STAAT TOEde overlevering van
[opgeëiste persoon]aan de
Sąd Ogręgowy w Gdańsku(Polen) voor de feiten zoals die zijn omschreven in onderdeel e) van het EAB
BEPAALTdat de machtiging aan de officier van justitie om de feitelijke overlevering te bewerkstelligen pas besloten ligt in de einduitspraak in het EAB met parketnummer 13/080858-22.
Aldus gedaan door
mr. J.G. Vegter, voorzitter,
mrs. O.P.M. Fruytier en G.M. Beunk, rechters,
in tegenwoordigheid van mr. M.A. Dijk, griffier,
en uitgesproken ter openbare zitting van 7 juni 2022.
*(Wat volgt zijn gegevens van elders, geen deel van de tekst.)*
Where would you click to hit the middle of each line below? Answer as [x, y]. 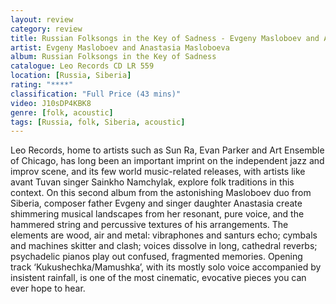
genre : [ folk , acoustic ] [62, 112]
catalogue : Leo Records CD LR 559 [82, 66]
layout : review [42, 19]
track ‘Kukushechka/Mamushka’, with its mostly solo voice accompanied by [166, 267]
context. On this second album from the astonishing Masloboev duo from [161, 193]
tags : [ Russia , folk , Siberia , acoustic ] [98, 122]
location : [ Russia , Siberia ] [71, 76]
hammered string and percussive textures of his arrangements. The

Ingevolge artikel 29, tweede lid, OLW staat tegen deze uitspraak geen gewoon rechtsmiddel open.

Voetnoten

1.Rb. Amsterdam 10 februari 2021, ECLI:NL:RBAMS:2021:420, r.o. 5.3.1-5.3.3 en Rb. Amsterdam 6 april 2022, parketnummer 13/751539-21 (ECLI:NL:RBAMS:2022:1794), r.o. 4.4.
2.Vgl. Rb. Amsterdam 6 april 2022, parketnummer 13/751539-21 (ECLI:NL:RBAMS:2022:1794), onder verwijzing naar HvJ EU 22 februari 2022, C-562/21 PPU en C-563/21 PPU, ECLI:EU:C:2022:100 (
3.Rechtbank Amsterdam 25 november 2020, ECLI:NL:RBAMS:2020:5778.